Prithvi-EO-2.0-300M — 1024 dimensions
Prithvi-EO-2.0-600M — 1280 dimensions

For a single image, that process repeats across every patch in the image producing hundreds of these 1024-dimensional vectors, one per patch. This is what is called a patch-level embedding.

To get a single representation for each image, these patch vectors are averaged together into one 1024-dimensional vector. This is called average pooling, and the result is what we call a scene-level embedding. This single point in embedding space that summarises what the model saw across the entire image.

To make it a bit more clearer, lets look at how embeddings are generated using a simplified Prithvi 300M model as an example.

How embeddings are generated

To generate embeddings, each input image is divided into non-overlapping 16×16 pixel patches. For a 224×224 pixel image, this produces a 14×14 grid of patches with 196 patches in total. Each patch is then linearly projected into a token, a fixed-length vector that serves as the input to the transformer model. The output is one 1024-dimensional embedding vector per patch with the total embedding 196 x 1024.

A simple demonstration of an image generating a patch-level embedding. Image is for demonstration purpose only.

What makes Prithvi different from a standard vision model is that it also encodes time and location alongside the image patches. The "tl" in Prithvi-EO-2.0-300M-tl stands for temporal and location, meaning the model processes multiple images across different time steps together, where each image is divided into patches and stacked along the time dimension. This allows the model to learn how the same location changes over time, which is particularly useful for tasks where seasonal patterns matter. This is why Prithvi is good when you have multi-temporal imagery and want to use a pretrained model.

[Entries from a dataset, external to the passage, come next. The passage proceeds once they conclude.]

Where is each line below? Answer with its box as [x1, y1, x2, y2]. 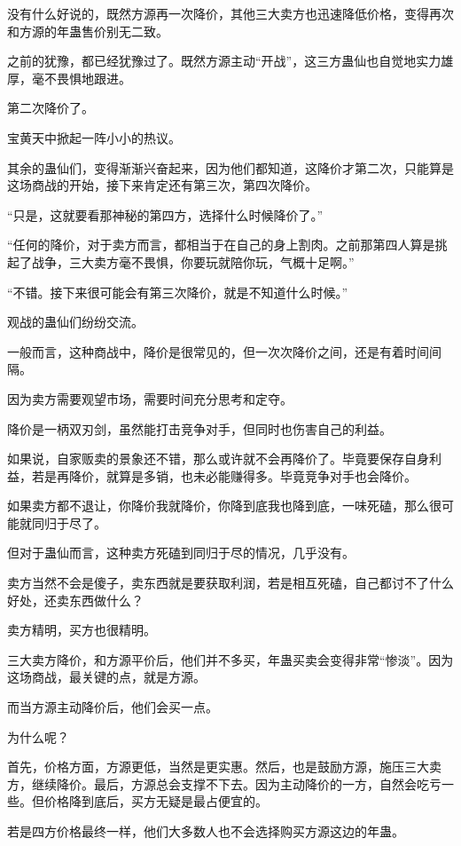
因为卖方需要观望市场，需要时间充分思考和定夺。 [7, 389, 293, 407]
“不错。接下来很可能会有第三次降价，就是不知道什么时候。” [7, 282, 348, 301]
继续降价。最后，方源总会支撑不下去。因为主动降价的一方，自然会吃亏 [31, 774, 441, 793]
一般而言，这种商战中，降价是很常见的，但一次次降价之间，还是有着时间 [7, 342, 429, 360]
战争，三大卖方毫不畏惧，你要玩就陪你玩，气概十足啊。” [31, 252, 355, 271]
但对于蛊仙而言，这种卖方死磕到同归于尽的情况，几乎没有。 [7, 543, 355, 562]
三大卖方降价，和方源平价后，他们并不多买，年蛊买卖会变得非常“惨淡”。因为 [7, 650, 454, 668]
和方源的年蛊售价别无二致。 [7, 21, 168, 40]
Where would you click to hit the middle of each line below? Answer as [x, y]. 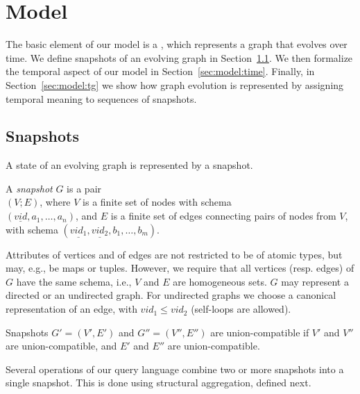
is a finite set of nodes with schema [157, 202]
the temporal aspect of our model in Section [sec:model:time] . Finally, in [160, 71]
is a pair [84, 188]
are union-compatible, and [61, 346]
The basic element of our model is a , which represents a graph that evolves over [177, 44]
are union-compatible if [260, 332]
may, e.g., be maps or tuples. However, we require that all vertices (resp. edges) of [180, 268]
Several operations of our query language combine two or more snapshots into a [175, 369]
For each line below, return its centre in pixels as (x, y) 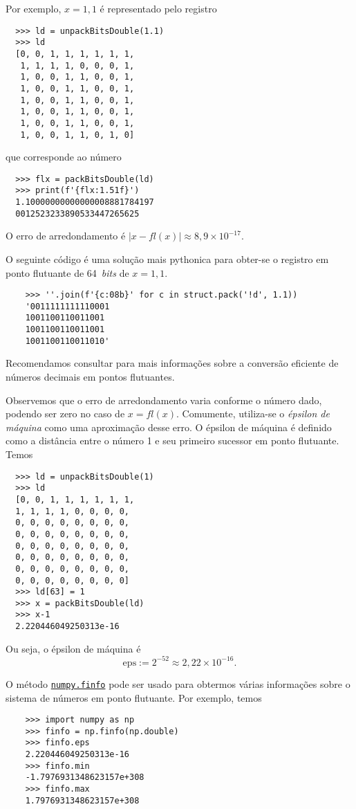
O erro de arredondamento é (66, 236)
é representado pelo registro (158, 8)
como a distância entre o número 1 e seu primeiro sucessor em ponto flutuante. (172, 440)
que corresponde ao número (64, 157)
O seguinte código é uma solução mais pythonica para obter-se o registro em (167, 258)
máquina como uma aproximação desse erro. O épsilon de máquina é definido (169, 427)
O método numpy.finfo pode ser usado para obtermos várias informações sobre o (178, 683)
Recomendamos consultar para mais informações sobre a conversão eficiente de (172, 363)
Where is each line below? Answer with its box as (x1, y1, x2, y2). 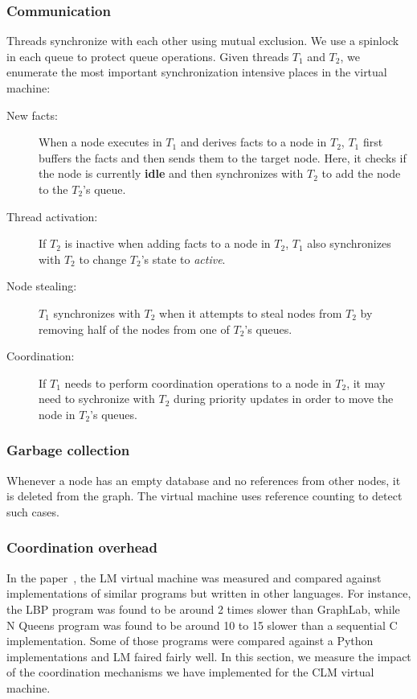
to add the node (321, 165, 401, 182)
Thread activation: (6, 208, 98, 224)
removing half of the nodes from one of (39, 320, 230, 337)
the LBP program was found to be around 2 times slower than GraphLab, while (6, 600, 400, 617)
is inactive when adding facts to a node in (64, 235, 271, 252)
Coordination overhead (6, 537, 157, 557)
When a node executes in (39, 134, 162, 150)
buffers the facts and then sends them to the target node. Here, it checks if (39, 149, 407, 166)
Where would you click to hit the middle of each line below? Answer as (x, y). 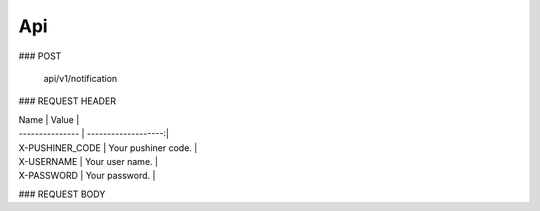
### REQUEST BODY (62, 194)
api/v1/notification (80, 78)
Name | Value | (49, 119)
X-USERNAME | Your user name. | (88, 161)
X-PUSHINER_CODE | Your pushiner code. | (108, 147)
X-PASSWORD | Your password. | (87, 176)
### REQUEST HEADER (67, 101)
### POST (40, 56)
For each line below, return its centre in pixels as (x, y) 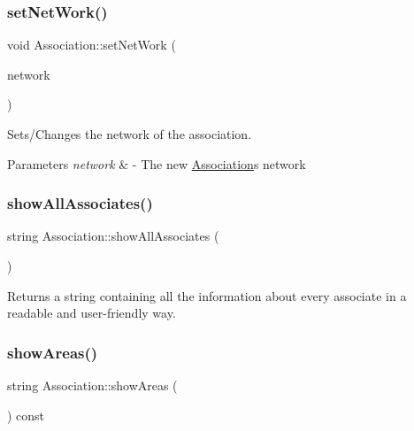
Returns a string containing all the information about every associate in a (207, 295)
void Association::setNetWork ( (92, 45)
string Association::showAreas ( (92, 385)
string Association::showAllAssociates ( (113, 236)
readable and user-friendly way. (92, 313)
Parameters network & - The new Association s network (157, 163)
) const (26, 415)
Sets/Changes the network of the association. (130, 134)
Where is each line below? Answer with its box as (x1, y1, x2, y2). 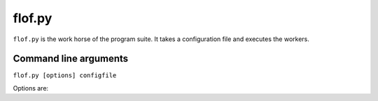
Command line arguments (13, 53, 129, 65)
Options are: (13, 84, 49, 92)
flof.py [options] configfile (13, 72, 117, 79)

Visualising patch-level embeddings

A 1024-dimensional patch embedding is impossible to visualize. A common approach is to take all the patch embeddings for an image, apply PCA to reduce them to 3 dimensions, and map these to RGB channels. Each patch is then placed back into its original grid position in the image, producing a low-resolution color map where patches with similar embeddings appear as similar colors. This is a standard way to probe the structure of patch-level representations. Many models use this kind of visualization to show how learned features organize spatially across an image. When the representation is well structured, similar regions often appear in similar colours. However, PCA is only a compressed projection of a high-dimensional space. A noisy result does not necessarily mean the embeddings lack meaning, though it is worth investigating why.

A noisy PCA visualization from the experiment. My hypothesis is that this is a result of how the PCA was applied.

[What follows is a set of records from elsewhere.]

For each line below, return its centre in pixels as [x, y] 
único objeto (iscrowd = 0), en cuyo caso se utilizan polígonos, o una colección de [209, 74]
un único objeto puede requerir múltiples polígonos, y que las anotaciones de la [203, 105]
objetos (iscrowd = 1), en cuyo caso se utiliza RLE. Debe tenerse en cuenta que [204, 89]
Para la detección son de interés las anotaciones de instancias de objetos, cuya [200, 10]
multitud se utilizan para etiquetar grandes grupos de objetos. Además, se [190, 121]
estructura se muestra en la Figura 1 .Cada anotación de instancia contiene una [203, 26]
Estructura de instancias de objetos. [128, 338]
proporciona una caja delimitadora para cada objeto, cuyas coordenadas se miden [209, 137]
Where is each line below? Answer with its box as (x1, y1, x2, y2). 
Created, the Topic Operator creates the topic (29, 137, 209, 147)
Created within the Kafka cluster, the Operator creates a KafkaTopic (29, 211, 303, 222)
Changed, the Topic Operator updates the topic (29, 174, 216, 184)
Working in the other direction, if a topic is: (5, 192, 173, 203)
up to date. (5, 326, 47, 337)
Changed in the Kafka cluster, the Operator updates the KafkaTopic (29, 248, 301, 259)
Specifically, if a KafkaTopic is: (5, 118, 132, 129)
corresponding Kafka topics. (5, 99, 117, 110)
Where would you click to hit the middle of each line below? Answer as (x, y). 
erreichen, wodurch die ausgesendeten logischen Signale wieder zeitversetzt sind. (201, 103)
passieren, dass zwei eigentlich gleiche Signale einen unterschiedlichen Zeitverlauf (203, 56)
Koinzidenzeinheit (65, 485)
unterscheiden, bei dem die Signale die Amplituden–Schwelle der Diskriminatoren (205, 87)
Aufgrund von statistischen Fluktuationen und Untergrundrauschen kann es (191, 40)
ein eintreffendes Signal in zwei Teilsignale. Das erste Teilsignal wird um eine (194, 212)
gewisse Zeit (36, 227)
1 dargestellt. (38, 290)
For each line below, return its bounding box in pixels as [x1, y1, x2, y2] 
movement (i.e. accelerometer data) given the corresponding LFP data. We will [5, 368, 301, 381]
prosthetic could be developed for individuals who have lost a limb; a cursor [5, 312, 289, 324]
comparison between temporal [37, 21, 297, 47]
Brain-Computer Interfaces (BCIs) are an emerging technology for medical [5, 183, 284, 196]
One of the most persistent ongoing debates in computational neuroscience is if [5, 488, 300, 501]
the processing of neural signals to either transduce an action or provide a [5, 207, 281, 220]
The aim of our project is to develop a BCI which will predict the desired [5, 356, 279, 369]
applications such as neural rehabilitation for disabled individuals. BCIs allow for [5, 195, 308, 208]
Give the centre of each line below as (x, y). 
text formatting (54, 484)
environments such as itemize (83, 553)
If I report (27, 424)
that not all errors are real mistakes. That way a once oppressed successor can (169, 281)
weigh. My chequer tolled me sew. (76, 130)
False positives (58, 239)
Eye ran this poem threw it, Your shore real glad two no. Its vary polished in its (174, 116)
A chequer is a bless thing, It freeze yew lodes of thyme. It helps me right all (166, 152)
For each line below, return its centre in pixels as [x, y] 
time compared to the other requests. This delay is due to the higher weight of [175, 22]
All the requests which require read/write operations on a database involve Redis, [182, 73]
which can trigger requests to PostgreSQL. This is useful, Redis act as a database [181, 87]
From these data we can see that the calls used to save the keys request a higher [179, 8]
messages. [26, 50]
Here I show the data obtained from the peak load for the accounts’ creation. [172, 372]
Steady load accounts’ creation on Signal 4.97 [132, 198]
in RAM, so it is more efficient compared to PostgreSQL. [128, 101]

Visualizing scene level embeddings

To find groupings in the embedding space I used k-means clustering, which separates the 100 scene embeddings into k clusters based on their position in the full 1024-dimensional space. To decide how many clusters to use, I computed the silhouette score for different values of k. As described in the machine learning mastery blog, the silhouette score quantifies how similar each point is to its own cluster compared to other clusters. It ranges from -1 to 1, where a score close to 1 means clusters are dense and well-separated, a score near 0 means they overlap, and a negative score suggests a point may have been assigned to the wrong cluster. Running k-means for K=2 through K=10, K=3 produced the highest silhouette score of 0.441, with scores declining steadily beyond that. However, when I visualised the results at K=4 which scored 0.402 the clusters revealed a more semantically meaningful separation. This illustrates a known limitation of the silhouette score. A metric tells you something about the shape of the embedding space, but only looking at the actual images tells you whether the groupings make sense.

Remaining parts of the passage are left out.